La voz se le ahogó en la garganta de modo tan súbito que inconscientemente se echó mano al cuello, como si lo que tenía en él no fuera un collar, sino un asfixiante garrote vil. Emhyr la seguía midiendo con la vista, lleno de admiración hacia Stella Congreve. Al mismo tiempo sintió rabia. Una rabia sin motivo. Y por eso aún más terrible. Qué es lo que yo quiero de esta niña, pensó, sintiendo cómo la rabia se le acumulaba, cómo le ardía, cómo rompía a hervir como la sopa en el caldero. Qué es lo que yo quiero de esta niña que...

—Has de saber que yo no tuve nada que ver con tu rapto, muchacha —dijo, agrio—, no tuve nada que ver con que te trajeran aquí. No lo ordené. Me engañaron...

Estaba enfadado consigo mismo, consciente de que estaba cometiendo un error. Debiera haber concluido aquella conversación hacía ya mucho rato, terminarla con gracia, con poderío, amenazadoramente, como un emperador. Debía olvidarse de aquella muchacha y de sus ojos verdes. Aquella muchacha no existía. Era un doble. Una imitación. Ni siquiera tenía nombre. No era nada. Y un emperador no habla con alguien que no es nada. Un emperador no reconoce sus errores ante alguien que no es nada. Un emperador no pide perdón, no se humilla ante alguien que...

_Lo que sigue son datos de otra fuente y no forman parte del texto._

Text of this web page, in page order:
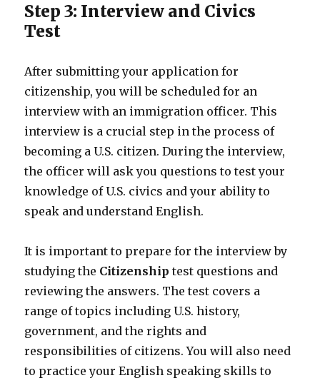
Step 3: Interview and Civics
Test
After submitting your application for
citizenship, you will be scheduled for an
interview with an immigration officer. This
interview is a crucial step in the process of
becoming a U.S. citizen. During the interview,
the officer will ask you questions to test your
knowledge of U.S. civics and your ability to
speak and understand English.
It is important to prepare for the interview by
studying the Citizenship test questions and
reviewing the answers. The test covers a
range of topics including U.S. history,
government, and the rights and
responsibilities of citizens. You will also need
to practice your English speaking skills to
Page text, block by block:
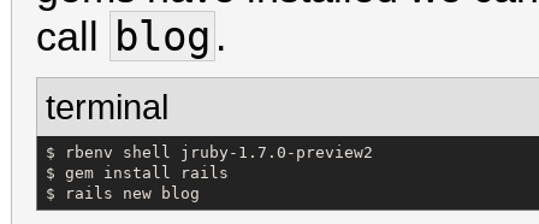
call blog .
terminal
$ rbenv shell jruby-1.7.0-preview2
$ gem install rails
$ rails new blog
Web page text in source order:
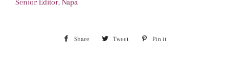
Senior Editor, Napa
Share Share Tweet Tweet Pin it
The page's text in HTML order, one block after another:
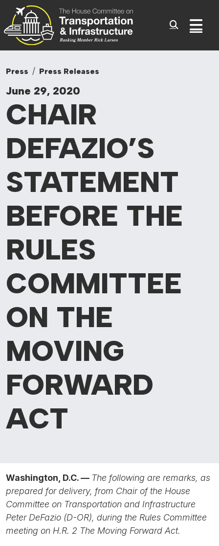
Skip to content
Committee On
Press Press Releases
June 29, 2020
CHAIR
DEFAZIO’S
STATEMENT
BEFORE THE
RULES
COMMITTEE
ON THE
MOVING
FORWARD
ACT
Washington, D.C. — The following are remarks, as
prepared for delivery, from Chair of the House
Committee on Transportation and Infrastructure
Peter DeFazio (D-OR), during the Rules Committee
meeting on H.R. 2 The Moving Forward Act.
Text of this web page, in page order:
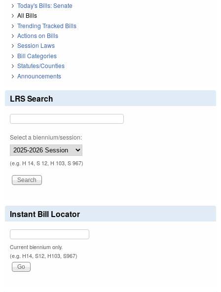
Today's Bills: Senate
All Bills
Trending Tracked Bills
Actions on Bills
Session Laws
Bill Categories
Statutes/Counties
Announcements
LRS Search
Select a biennium/session:
(e.g. H 14, S 12, H 103, S 967)
Instant Bill Locator
Current biennium only.
(e.g. H14, S12, H103, S967)
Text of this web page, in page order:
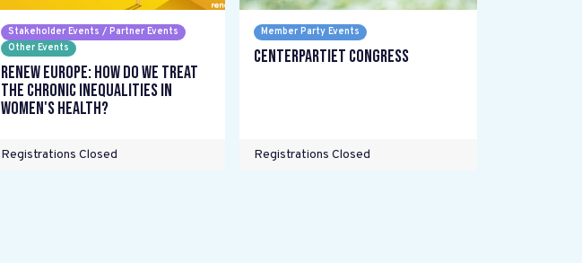
Stakeholder Events / Partner Events
Other Events
Renew Europe: How do we treat
the chronic inequalities in
women's health?
Registrations Closed
Member Party Events
Centerpartiet Congress
Registrations Closed
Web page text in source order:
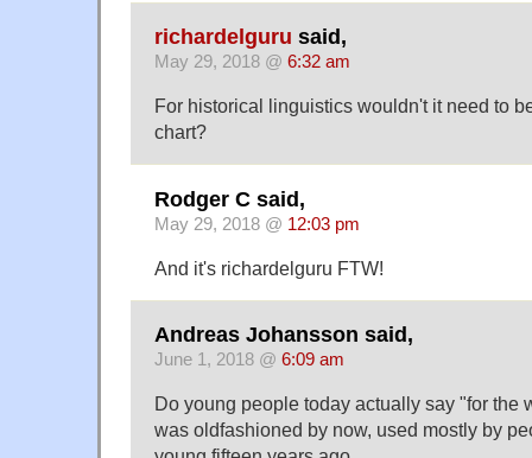
richardelguru said,
May 29, 2018 @ 6:32 am
For historical linguistics wouldn't it need to
chart?
Rodger C said,
May 29, 2018 @ 12:03 pm
And it's richardelguru FTW!
Andreas Johansson said,
June 1, 2018 @ 6:09 am
Do young people today actually say "for the
was oldfashioned by now, used mostly by
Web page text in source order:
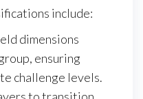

—Perdóname —dijo, y las palabras le eran ajenas, se le pegaban desagradablemente a los labios—. Cometí un error. Sí, cierto, soy culpable de lo que te ha pasado. Culpable. Pero te doy mi palabra de que no te amenaza nada. No te sucederá nada malo. Ningún daño, ningún menoscabo, ninguna pena. No tienes que tener miedo.

—No tengo miedo. —Alzó la cabeza y, en contra de la etiqueta, le miró directamente a los ojos.

Emhyr tembló, alcanzado por la honestidad y confianza de su mirada. Pero se recuperó al instante, imperial y digno hasta la náusea.

—Pídeme lo que quieras.

Ella le miró de nuevo, y él, contra su voluntad, recordó aquellas innumerables veces en las que de aquel mismo modo había comprado tranquilidad de conciencia por la ruindad cometida contra alguien. Y alegrándose, en lo profundo de su mente, de pagar tan poco por ello.

—Pídeme lo que quieras —repitió, y como estaba ya cansado, la voz se le hizo de pronto más humana—. Te otorgaré lo que desees.

Que no me mire, pensó. No aguanto su mirada.

Al parecer, la gente me tiene miedo. ¿Y a qué tengo yo miedo?

Que le den a Vattier de Rideaux y a su razón de estado. Si ella me lo pide, ordenaré que la devuelvan a su casa, a donde sea que la raptaran. Ordenaré que la lleven en una carroza de arreos de oro. Basta con que lo pida.

—Pídeme lo que quieras —repitió.

—Os lo agradezco, majestad imperial —dijo la muchacha, bajando los ojos—. Su majestad imperial es muy liberal y muy generosa. Si pudiera pedir algo...

—Habla.

—Quisiera quedarme aquí. Aquí, en Darn Rowan. En casa de doña Stella.

No le asombró. Se imaginaba algo así.

Su discreción le contuvo de hacer preguntas que podían haber sido humillantes para ambos.

—Te di mi palabra —dijo con voz fría—. Que se cumpla tu voluntad.

—Gracias, majestad imperial.

—Di mi palabra —repitió, intentando evitar su mirada— y la mantendré. Sin embargo, pienso que has elegido mal. No has escogido el deseo que debieras. Si cambiaras de opinión...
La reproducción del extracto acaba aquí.